Monday, 20 January 2014

Laputa: the Castle in the Sky (1986)

These days Studio Ghibli is one of the best known names in animation, but in 1986 they were just releasing their first feature: Laputa: the Castle in the Sky. I'll get the basics out of the way first: if you enjoyed any of the other Ghibli films, you'll like this one too. It's got the same heart and feel as their later works, even if the animation is a lot less sumptuous (it's still technically sound and well designed; just not as lush as the more recent stuff).
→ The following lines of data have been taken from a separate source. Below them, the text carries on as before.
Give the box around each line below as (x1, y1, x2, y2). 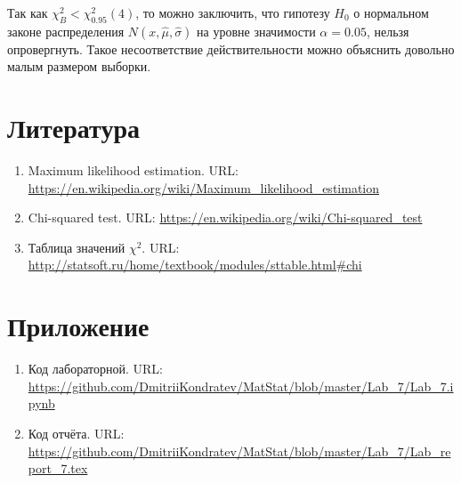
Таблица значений (28, 237, 125, 256)
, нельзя (366, 21, 409, 40)
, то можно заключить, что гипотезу (135, 4, 330, 21)
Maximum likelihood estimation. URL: (28, 161, 239, 180)
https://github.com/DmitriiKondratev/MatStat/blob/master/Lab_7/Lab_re (28, 441, 451, 460)
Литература (7, 109, 140, 146)
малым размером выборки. (7, 57, 151, 76)
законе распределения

This film also features a lot of the motifs that will commonly appear in films directed by Hayao Miyazaki; themes of flight and flying machines, reverence for nature (and villains who do not value it), an elderly female antagonist who proves more sympathetic than she first appeared, and a young female protagonist. However, although Miyazaki repeats themes, he's generally good about making each film have its own identity, and Laputa doesn't feel like a retread of his other works (nor a mold from which they are cast), despite the elements they share.
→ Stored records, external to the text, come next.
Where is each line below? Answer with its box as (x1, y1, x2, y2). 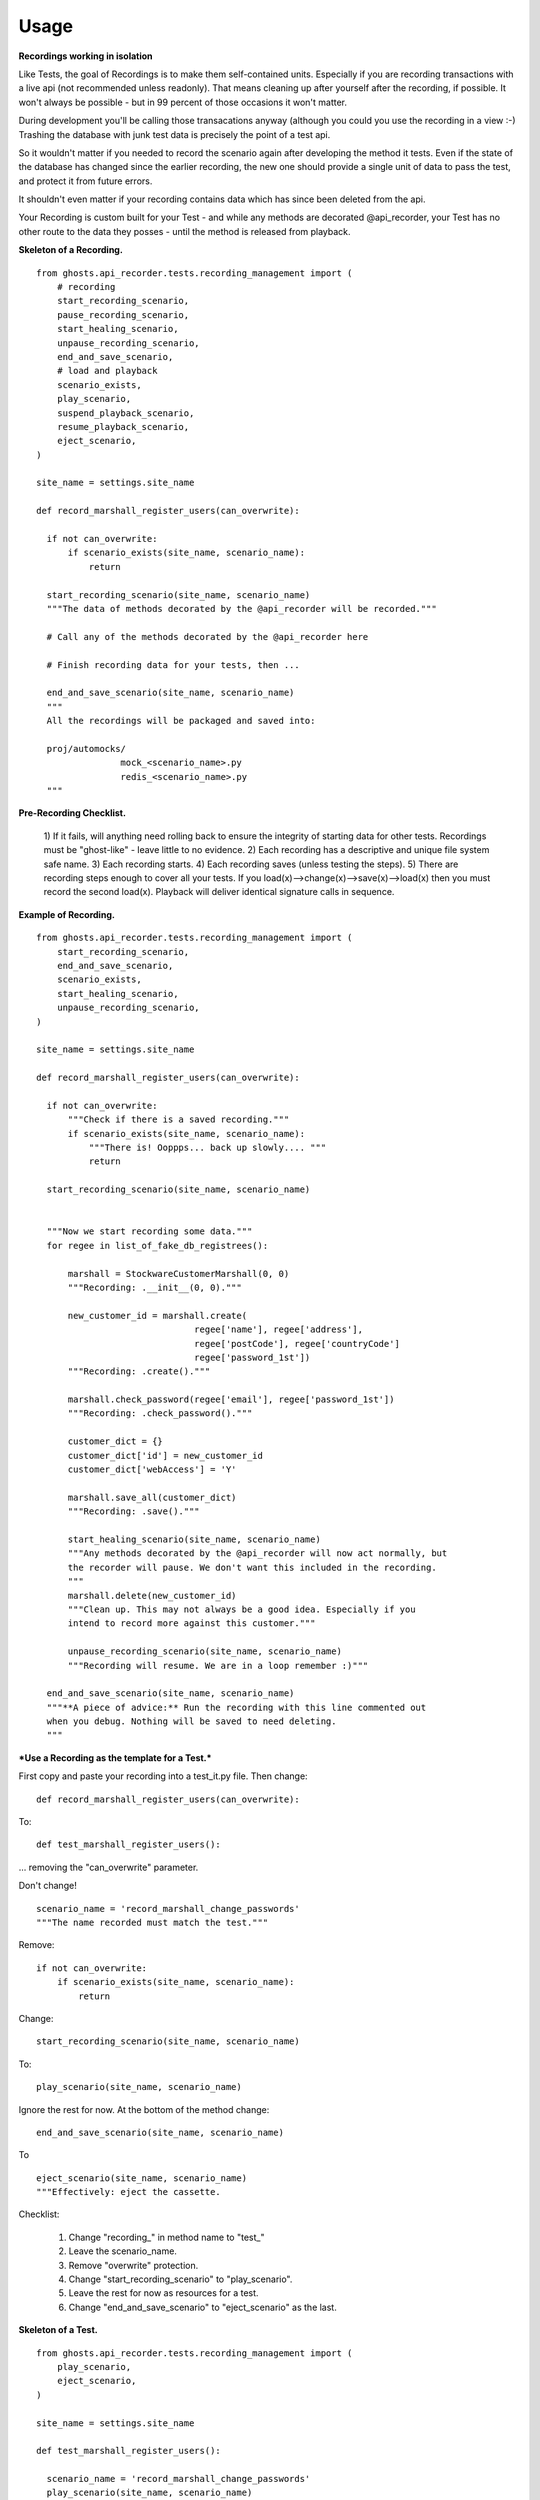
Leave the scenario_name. (68, 2245, 177, 2257)
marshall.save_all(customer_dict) (67, 1491, 237, 1503)
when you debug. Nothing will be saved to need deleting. (46, 1716, 337, 1727)
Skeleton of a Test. (18, 2324, 99, 2336)
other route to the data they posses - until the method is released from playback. (18, 225, 351, 237)
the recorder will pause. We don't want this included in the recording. (67, 1561, 437, 1573)
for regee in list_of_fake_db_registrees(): (46, 1240, 269, 1251)
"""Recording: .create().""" (67, 1366, 211, 1377)

Originally conceived in Gulliver's Travels, the island of Laputa floats above the surface of the world, all but inaccessible. The film tracks a young woman, who unknowingly possesses the key to uncovering the flying realm. Various forces want her, and her key, for varying reasons. With the help of a young man she meets, she has to try and prevent Laputa's secrets from falling into the wrong hands. It's a fairly straight-forward family adventure concept, but it's the execution that elevates the film. This is a solid idea, expertly developed and delivered, and - despite being fully two hours long - never dragged or felt tedious to watch.

Glad I finally got around to seeing it!